Issues & Insights

Keep Energy Markets Open

Rjcastillo

Between reduced demand resulting from the COVID-19 crisis and a Saudi Arabia-Russia price war, oil prices have taken a big hit in recent weeks. In response, many businesses and politicians that have repeatedly requested tariff reductions from the Trump administration are now using the administration’s protectionist tendencies to seek new tariffs of their own.

For example, Sen. Jim Inhofe (R-OK) has asked Commerce Secretary Wilbur Ross to conduct a “national security” investigation into oil sales by Russia and Saudi Arabia. The investigation could lead to new tariffs on imported oil. Some Texas producers have called for tariffs of up to $40 per barrel of Saudi-produced oil.

This is in contrast with what Inhofe said as the White House was ramping up the trade war, lamenting the effects that tariffs have on the economy of Oklahoma and the country at large. In June 2018, Inhofe wrote that he had “heard from businesses and industries across Oklahoma about how the immediate impact of tariffs and quotas have negatively impacted local investment.”

U.S. energy producers have been harmed by “national security” tariffs on steel and aluminum. The price of U.S. pipelines, drilling equipment, and other materials needed to find, produce, and deliver energy have been driven up by these tariffs. At the same time, energy producers faced new retaliatory tariffs on their exports. The government shouldn’t expand that damaging policy.

Tariffs aren’t the only risk. At the state level, Texas Railroad Commissioner Ryan Sitton, whose agency regulates oil and gas producers, has suggested limits on oil production. According to Commissioner Sitton, “In theory, Texas could cut production by 10%, and if Saudi Arabia is willing to cut production by 10% from its pre-pandemic levels and Russia is willing to do the same, it would return the market to pre-crisis levels.”

Railroad Commission chairman Wayne Christian responded “… as a free-market conservative, I have a number of reservations with this approach.” Fortunately, the commission decided against taking action on production limits.
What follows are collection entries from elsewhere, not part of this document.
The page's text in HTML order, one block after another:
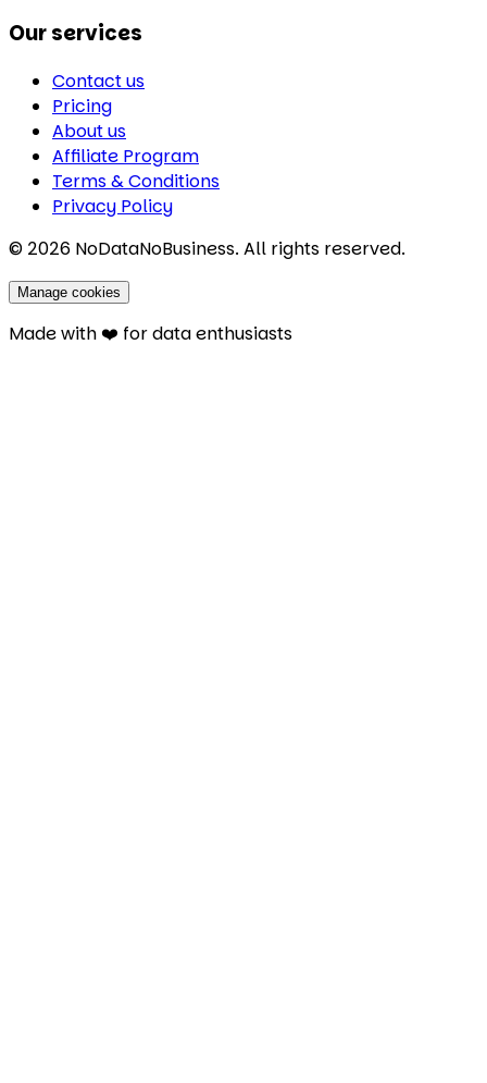
Our services
Contact us
Pricing
About us
Affiliate Program
Terms & Conditions
Privacy Policy
© 2026 NoDataNoBusiness. All rights reserved.
Manage cookies
Made with ❤️ for data enthusiasts
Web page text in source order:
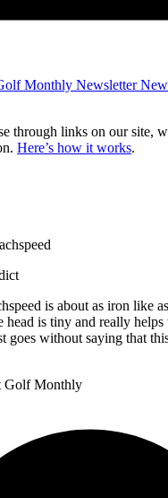
Monthly Newsletter
through links on our site,
Here’s how it works.
is about as iron like
head is tiny and really
goes without saying that
Golf Monthly
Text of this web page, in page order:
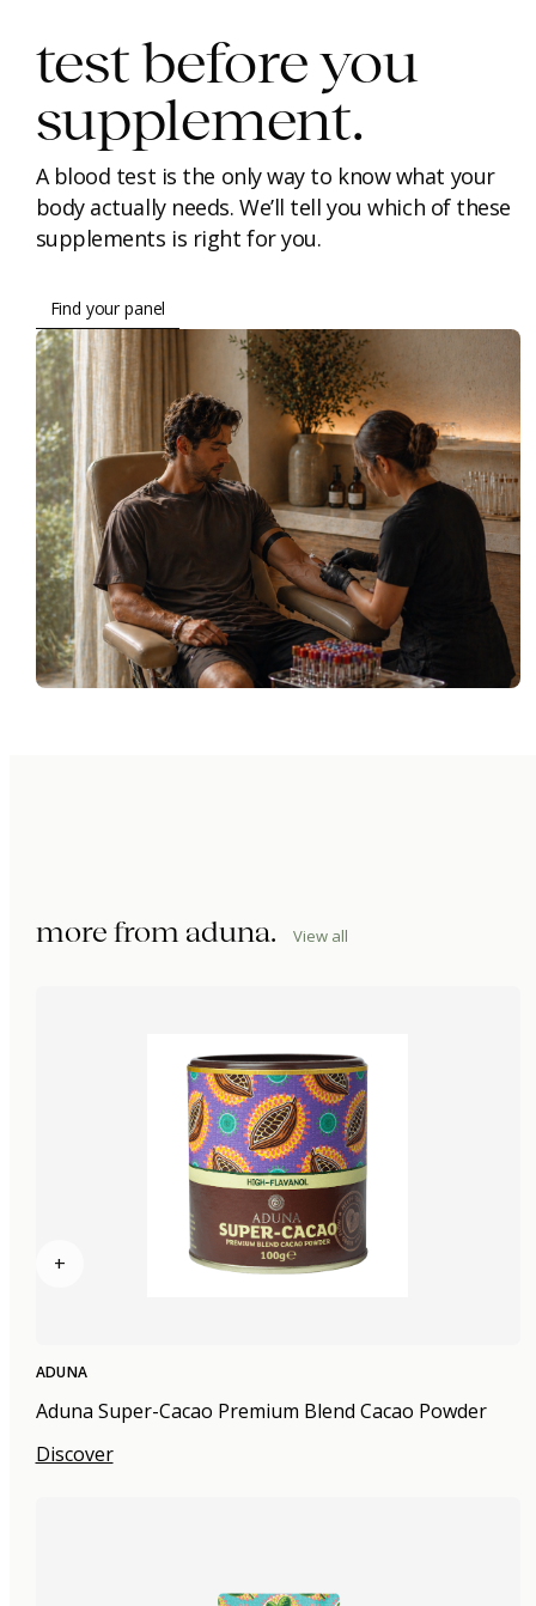
test before you
supplement.
A blood test is the only way to know what your
body actually needs. We’ll tell you which of these
supplements is right for you.
Find your panel
more from aduna. View all
+
ADUNA
Aduna Super-Cacao Premium Blend Cacao Powder
Discover
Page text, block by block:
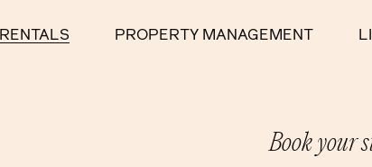
RENTALS PROPERTY MANAGEMENT
Book your

There’s no doubt that currently low prices are harming many U.S. energy producers. But for every producer, there are thousands of consumers who benefit from lower energy prices. According to AAA, the average price for a gallon of gasoline fell from $2.89 per gallon a year ago to just $1.81 per gallon today.
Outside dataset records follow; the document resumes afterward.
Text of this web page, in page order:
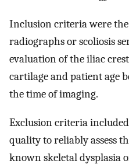
Inclusion criteria were
radiographs or scoliosis
evaluation of the iliac
cartilage and patient age
the time of imaging.
Exclusion criteria
quality to reliably assess
known skeletal dysplasia
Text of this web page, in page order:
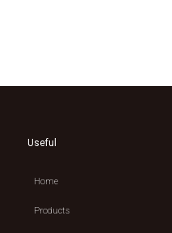
Useful
Home
Products
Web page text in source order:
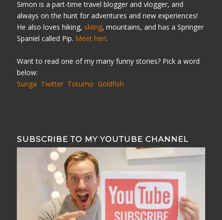
Simon is a part-time travel blogger and vlogger, and
always on the hunt for adventures and new experiences!
He also loves hiking, skiing, mountains, and has a Springer
Spaniel called Pip. Meet her!.
Want to read one of my many funny stories? Pick a word
below:
Sunga Twitter Totumo Goldfish
SUBSCRIBE TO MY YOUTUBE CHANNEL
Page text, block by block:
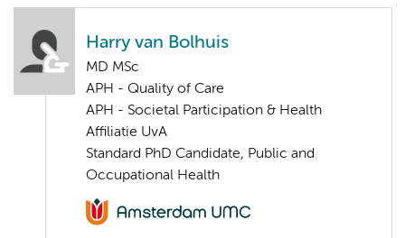
Harry van Bolhuis
MD MSc
APH - Quality of Care
APH - Societal Participation & Health
Affiliatie UvA
Standard PhD Candidate, Public and
Occupational Health
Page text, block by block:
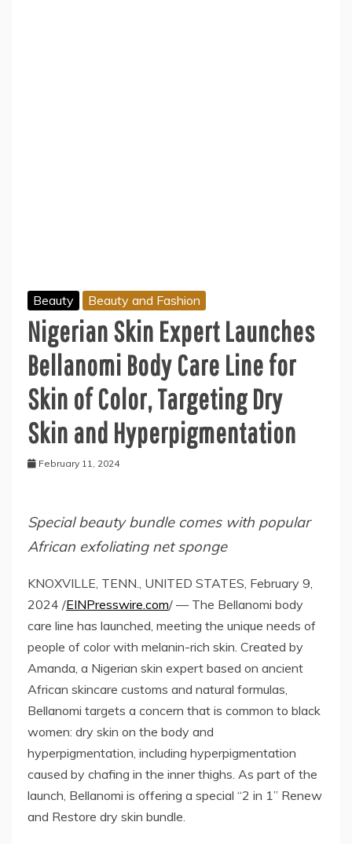
Beauty Beauty and Fashion
Nigerian Skin Expert Launches
Bellanomi Body Care Line for
Skin of Color, Targeting Dry
Skin and Hyperpigmentation
February 11, 2024
Special beauty bundle comes with popular
African exfoliating net sponge
KNOXVILLE, TENN., UNITED STATES, February 9,
2024 /EINPresswire.com/ — The Bellanomi body
care line has launched, meeting the unique needs of
people of color with melanin-rich skin. Created by
Amanda, a Nigerian skin expert based on ancient
African skincare customs and natural formulas,
Bellanomi targets a concern that is common to black
women: dry skin on the body and
hyperpigmentation, including hyperpigmentation
caused by chafing in the inner thighs. As part of the
launch, Bellanomi is offering a special “2 in 1” Renew
and Restore dry skin bundle.
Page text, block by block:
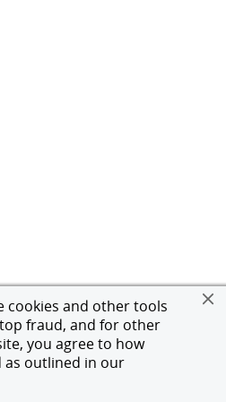
cookies and other tools
fraud, and for other
you agree to how
outlined in our
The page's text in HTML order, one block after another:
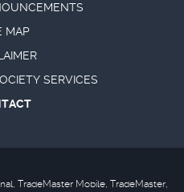
MAP
SERVICES
TradeMaster Mobile, TradeMaster,
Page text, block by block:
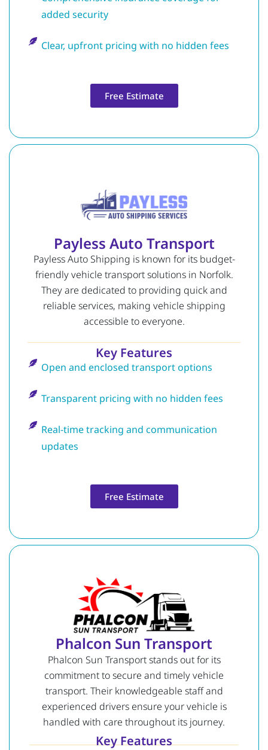
added security
Clear, upfront pricing with no hidden fees
Free Estimate
Payless Auto Transport
Payless Auto Shipping is known for its budget-
friendly vehicle transport solutions in Norfolk.
They are dedicated to providing quick and
reliable services, making vehicle shipping
accessible to everyone.
Key Features
Open and enclosed transport options
Transparent pricing with no hidden fees
Real-time tracking and communication
updates
Free Estimate
Phalcon Sun Transport
Phalcon Sun Transport stands out for its
commitment to secure and timely vehicle
transport. Their knowledgeable staff and
experienced drivers ensure your vehicle is
handled with care throughout its journey.
Key Features
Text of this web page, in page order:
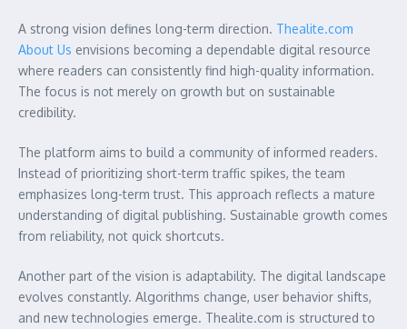
A strong vision defines long-term direction. Thealite.com
About Us envisions becoming a dependable digital resource
where readers can consistently find high-quality information.
The focus is not merely on growth but on sustainable
credibility.
The platform aims to build a community of informed readers.
Instead of prioritizing short-term traffic spikes, the team
emphasizes long-term trust. This approach reflects a mature
understanding of digital publishing. Sustainable growth comes
from reliability, not quick shortcuts.
Another part of the vision is adaptability. The digital landscape
evolves constantly. Algorithms change, user behavior shifts,
and new technologies emerge. Thealite.com is structured to
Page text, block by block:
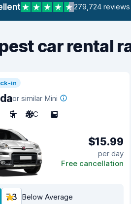
279,724 reviews
car rental
in
or similar Mini
5 A/C 5
$15.99
per day
Free cancellation
7.3 Below Average
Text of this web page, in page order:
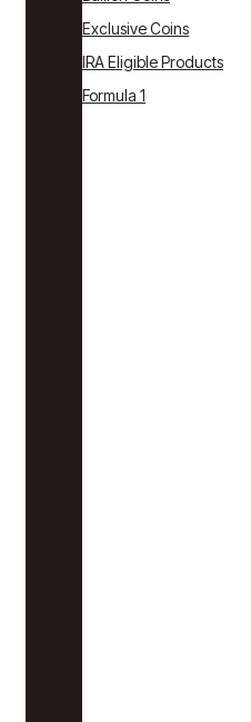
Exclusive Coins
IRA Eligible Products
Formula 1

The imposition of more tariffs isn’t the only concern. Another danger is that special interests may redouble their efforts to secure special tax treatment for so-called “green energy.” Lobbyists have already attempted to persuade Congress to include tax credits for wind and solar energy in COVID-19 relief bills.
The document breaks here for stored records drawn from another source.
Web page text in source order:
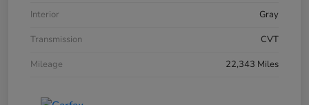
Interior
Gray
Transmission
CVT
Mileage
22,343 Miles
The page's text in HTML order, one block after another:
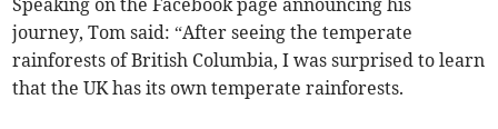
journey, Tom said: “After seeing the temperate
rainforests of British Columbia, I was surprised to learn
that the UK has its own temperate rainforests.
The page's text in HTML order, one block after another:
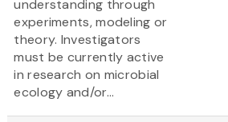
understanding through
experiments, modeling or
theory. Investigators
must be currently active
in research on microbial
ecology and/or...
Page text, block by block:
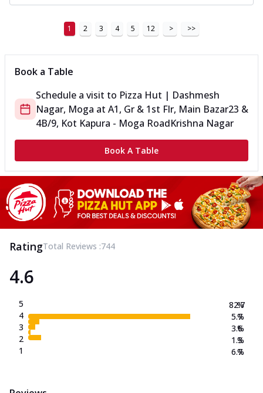
1 2 3 4 5 12 > >>
Book a Table
Schedule a visit to Pizza Hut | Dashmesh
Nagar, Moga at A1, Gr & 1st Flr, Main Bazar23 &
4B/9, Kot Kapura - Moga RoadKrishna Nagar
Book A Table
RatingTotal Reviews :744
4.6
5
4
3
2
1
82.7
5.7
3.6
1.3
6.7
%
%
%
%
%
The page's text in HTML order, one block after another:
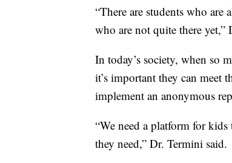
“There are students who are
who are not quite there yet,”
In today’s society, when so
it’s important they can meet
implement an anonymous
“We need a platform for
they need,” Dr. Termini said.
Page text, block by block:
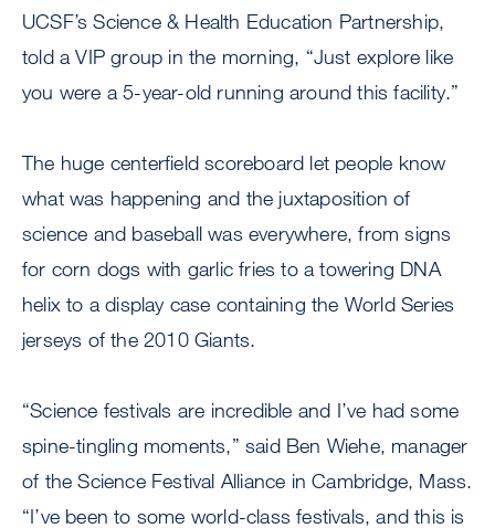
UCSF’s Science & Health Education Partnership,
told a VIP group in the morning, “Just explore like
you were a 5-year-old running around this facility.”
The huge centerfield scoreboard let people know
what was happening and the juxtaposition of
science and baseball was everywhere, from signs
for corn dogs with garlic fries to a towering DNA
helix to a display case containing the World Series
jerseys of the 2010 Giants.
“Science festivals are incredible and I’ve had some
spine-tingling moments,” said Ben Wiehe, manager
of the Science Festival Alliance in Cambridge, Mass.
“I’ve been to some world-class festivals, and this is
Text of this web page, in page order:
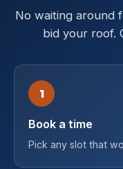
No waiting around
bid your roof.
1
Book a time
Pick any slot that

There are better ways to address this issue than by imposing tariffs, enacting subsidies, or enforcing production limits.

For starters, the Trump administration should drop tariffs on imported steel and aluminum. By driving up the price of everything from drills to rigs to pipelines, these tariffs are a barrier to U.S. energy dominance.

In addition, President Trump has called Saudi crown prince Mohammed bin Salman “a friend of mine.” He should use this relationship to encourage that U.S. concerns are taken seriously. Six Republican Senators have asked Secretary of State Mike Pompeo to encourage the Saudi government to change course and leave OPEC entirely.

Oil prices have recently rebounded, and when things return to normal and global economic growth resumes, U.S. energy producers are sure to benefit from growing demand for energy. Tariffs and supply limits may look good to some as a temporary band-aid, but the best long-term solution is for the United States to remain a leader in promoting free markets.

Bryan Riley is director of the National Taxpayers Union’s Free Trade Initiative.